Collection entries:
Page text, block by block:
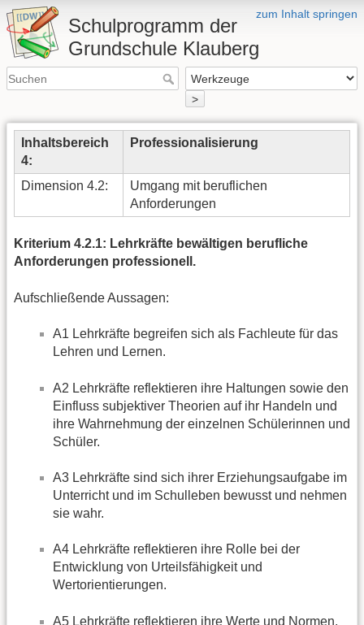
zum Inhalt springen
Schulprogramm der
Grundschule Klauberg
>
Inhaltsbereich
4:
Professionalisierung
Dimension 4.2:
Umgang mit beruflichen
Anforderungen
Kriterium 4.2.1: Lehrkräfte bewältigen berufliche
Anforderungen professionell.
Aufschließende Aussagen:
A1 Lehrkräfte begreifen sich als Fachleute für das
Lehren und Lernen.
A2 Lehrkräfte reflektieren ihre Haltungen sowie den
Einfluss subjektiver Theorien auf ihr Handeln und
ihre Wahrnehmung der einzelnen Schülerinnen und
Schüler.
A3 Lehrkräfte sind sich ihrer Erziehungsaufgabe im
Unterricht und im Schulleben bewusst und nehmen
sie wahr.
A4 Lehrkräfte reflektieren ihre Rolle bei der
Entwicklung von Urteilsfähigkeit und
Wertorientierungen.
A5 Lehrkräfte reflektieren ihre Werte und Normen,
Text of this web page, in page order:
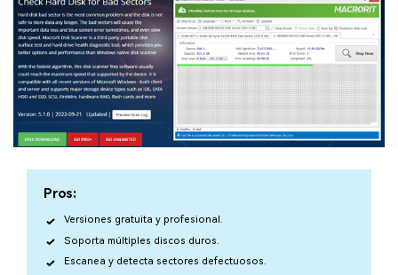
Pros:
Versiones gratuita y profesional.
Soporta múltiples discos duros.
Escanea y detecta sectores defectuosos.
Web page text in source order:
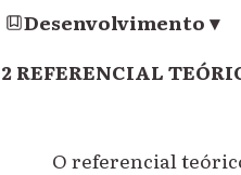
Desenvolvimento▾
2 REFERENCIAL
O referencial
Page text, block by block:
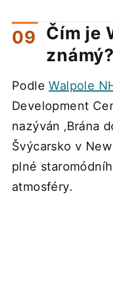
Čím je
známý?
PodleWalpole
Development
nazýván ‚Brána
Švýcarsko v
plné
atmosféry.
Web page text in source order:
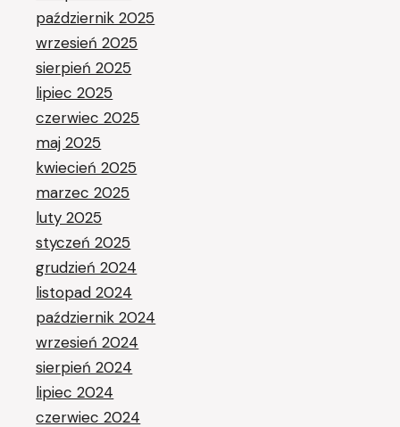
październik 2025
wrzesień 2025
sierpień 2025
lipiec 2025
czerwiec 2025
maj 2025
kwiecień 2025
marzec 2025
luty 2025
styczeń 2025
grudzień 2024
listopad 2024
październik 2024
wrzesień 2024
sierpień 2024
lipiec 2024
czerwiec 2024
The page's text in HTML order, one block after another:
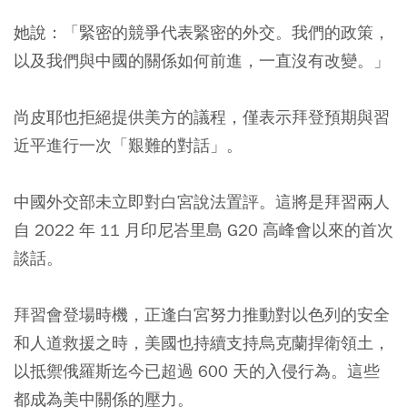
她說：「緊密的競爭代表緊密的外交。我們的政策，
以及我們與中國的關係如何前進，一直沒有改變。」
尚皮耶也拒絕提供美方的議程，僅表示拜登預期與習
近平進行一次「艱難的對話」。
中國外交部未立即對白宮說法置評。這將是拜習兩人
自 2022 年 11 月印尼峇里島 G20 高峰會以來的首次
談話。
拜習會登場時機，正逢白宮努力推動對以色列的安全
和人道救援之時，美國也持續支持烏克蘭捍衛領土，
以抵禦俄羅斯迄今已超過 600 天的入侵行為。這些
都成為美中關係的壓力。
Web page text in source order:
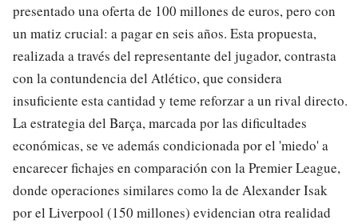
presentado una oferta de 100 millones de euros, pero con
un matiz crucial: a pagar en seis años. Esta propuesta,
realizada a través del representante del jugador, contrasta
con la contundencia del Atlético, que considera
insuficiente esta cantidad y teme reforzar a un rival directo.
La estrategia del Barça, marcada por las dificultades
económicas, se ve además condicionada por el 'miedo' a
encarecer fichajes en comparación con la Premier League,
donde operaciones similares como la de Alexander Isak
por el Liverpool (150 millones) evidencian otra realidad
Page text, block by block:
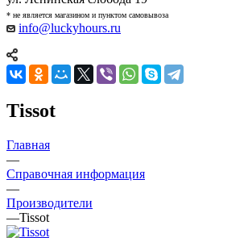
* не является магазином и пунктом самовывоза
info@luckyhours.ru
Tissot
Главная
—
Справочная информация
—
Производители
—Tissot
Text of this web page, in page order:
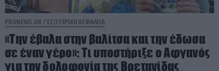
PRONEWS.GR / ΕΣΩΤΕΡΙΚΗ ΑΣΦΑΛΕΙΑ
«Την έβαλα στην βαλίτσα και την έδωσα
σε έναν γέρο»: Τι υποστήριξε ο Αφγανός
για την δολοφονία της Βρετανίδας
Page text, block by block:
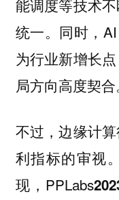
能调度等技术
统一。同时，
为行业新增长
局方向高度契合
不过，边缘计
利指标的审视
现，PPLabs
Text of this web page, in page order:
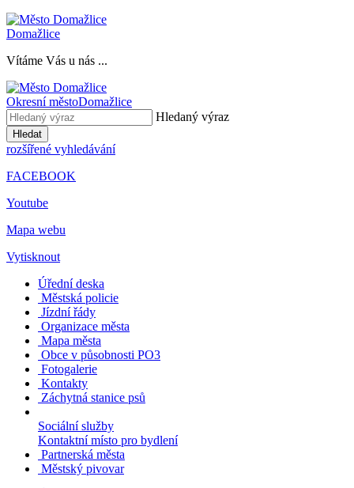
Domažlice
Vítáme Vás u nás ...
Okresní městoDomažlice
Hledaný výraz
Hledat
rozšířené vyhledávání
FACEBOOK
Youtube
Mapa webu
Vytisknout
Úřední deska
Městská policie
Jízdní řády
Organizace města
Mapa města
Obce v působnosti PO3
Fotogalerie
Kontakty
Záchytná stanice psů
Sociální služby
Kontaktní místo pro bydlení
Partnerská města
Městský pivovar
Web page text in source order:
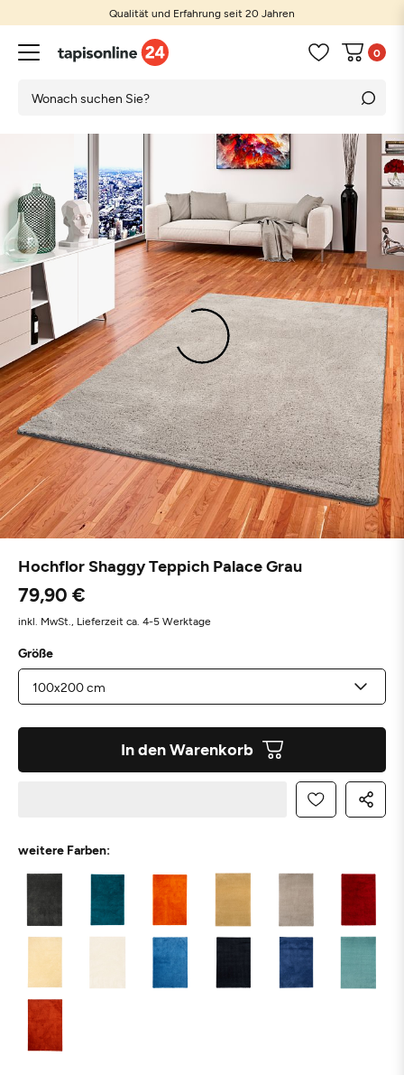
Qualität und Erfahrung seit 20 Jahren
0
Hochflor Shaggy Teppich Palace Grau
79,90 €
inkl. MwSt., Lieferzeit ca. 4-5 Werktage
Größe
In den Warenkorb
weitere Farben:
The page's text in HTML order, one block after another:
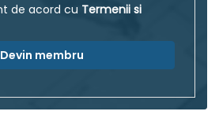
de acord cu Termenii si
Devin membru

§ Instructions for the task
Look back at the data above, then output exactly the lines from the line holding "υποστήριξε ο Αφγανός" up to and including the line holding "Hledaný výraz". Leave out the pictures.

§ Exercise answer
σε έναν γέρο»: Τι υποστήριξε ο Αφγανός
για την δολοφονία της Βρετανίδας
Page text, block by block:
能调度等技术
统一。同时，
为行业新增长
局方向高度契合
不过，边缘计
利指标的审视
现，PPLabs
Text of this web page, in page order:
Domažlice
Vítáme Vás u nás ...
Okresní městoDomažlice
Hledaný výraz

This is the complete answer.